Confirm your PDF has real, selectable text (not a scanned image) — try highlighting text in your PDF viewer to check.
Upload the file to a PDF to Excel converter.
Download the resulting spreadsheet, which typically places each PDF page on its own sheet.
Review the extracted rows against the original PDF, checking especially for any rows that may have been split or merged incorrectly.
Clean up column headers and remove any stray rows from page headers or footers that got pulled in alongside the actual data.

Tips to improve extraction accuracy

Extract one table at a time when possible. If a PDF contains multiple distinct tables on one page, isolating and converting just the relevant page can reduce confusion in the output compared to extracting an entire multi-table page at once.

Expect to do some manual cleanup. Even well-extracted data often needs a final pass to fix column headers, remove repeated header rows from multi-page tables, and correct any row that got split across two lines in the original PDF.
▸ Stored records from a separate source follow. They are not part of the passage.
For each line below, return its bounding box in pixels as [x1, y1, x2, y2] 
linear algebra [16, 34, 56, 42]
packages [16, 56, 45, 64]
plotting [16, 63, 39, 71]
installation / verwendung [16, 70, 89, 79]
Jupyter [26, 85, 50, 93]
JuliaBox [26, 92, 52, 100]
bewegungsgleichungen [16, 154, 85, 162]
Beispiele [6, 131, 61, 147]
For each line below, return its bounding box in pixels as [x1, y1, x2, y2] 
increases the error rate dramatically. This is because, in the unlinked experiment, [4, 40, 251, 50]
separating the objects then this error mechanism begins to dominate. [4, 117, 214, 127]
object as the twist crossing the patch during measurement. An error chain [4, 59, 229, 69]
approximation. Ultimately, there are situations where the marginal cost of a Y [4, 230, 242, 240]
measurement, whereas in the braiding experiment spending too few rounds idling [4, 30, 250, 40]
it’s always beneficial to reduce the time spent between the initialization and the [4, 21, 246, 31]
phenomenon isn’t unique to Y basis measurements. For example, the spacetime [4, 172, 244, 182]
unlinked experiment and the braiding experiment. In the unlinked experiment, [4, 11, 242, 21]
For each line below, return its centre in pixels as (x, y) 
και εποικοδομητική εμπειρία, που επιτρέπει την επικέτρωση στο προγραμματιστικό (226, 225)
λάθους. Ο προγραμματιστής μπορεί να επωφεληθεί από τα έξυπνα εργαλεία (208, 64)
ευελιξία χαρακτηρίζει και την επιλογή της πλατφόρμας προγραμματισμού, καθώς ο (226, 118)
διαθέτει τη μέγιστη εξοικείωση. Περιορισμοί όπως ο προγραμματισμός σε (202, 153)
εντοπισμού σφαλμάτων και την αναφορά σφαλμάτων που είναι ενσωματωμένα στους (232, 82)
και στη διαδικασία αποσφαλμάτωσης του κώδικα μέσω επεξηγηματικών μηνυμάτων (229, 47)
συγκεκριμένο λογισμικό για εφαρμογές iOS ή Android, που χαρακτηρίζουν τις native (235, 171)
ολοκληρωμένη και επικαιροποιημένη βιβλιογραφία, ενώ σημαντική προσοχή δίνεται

For one-off, simple data, manual copy-paste might be faster. If you only need a handful of numbers from a short PDF, sometimes directly copying selectable text out of the PDF viewer and pasting into Excel, then using Excel's Text to Columns feature, is quicker than a full extraction.

Cleaning up extracted data efficiently in Excel

Once your data is in Excel, a few built-in features handle most of the common cleanup work quickly. Excel's Text to Columns wizard can split a single extracted column into multiple proper columns if your data came through merged together. The Remove Duplicates feature handles any repeated header rows pulled in from a multi-page table. And a quick Find & Replace pass can clean up stray characters or extra whitespace that sometimes comes through in extracted text.

If you just need the text, not a spreadsheet

If your real goal is editable text rather than spreadsheet rows and columns, a PDF to Word conversion will likely give cleaner, more readable results for prose-heavy documents.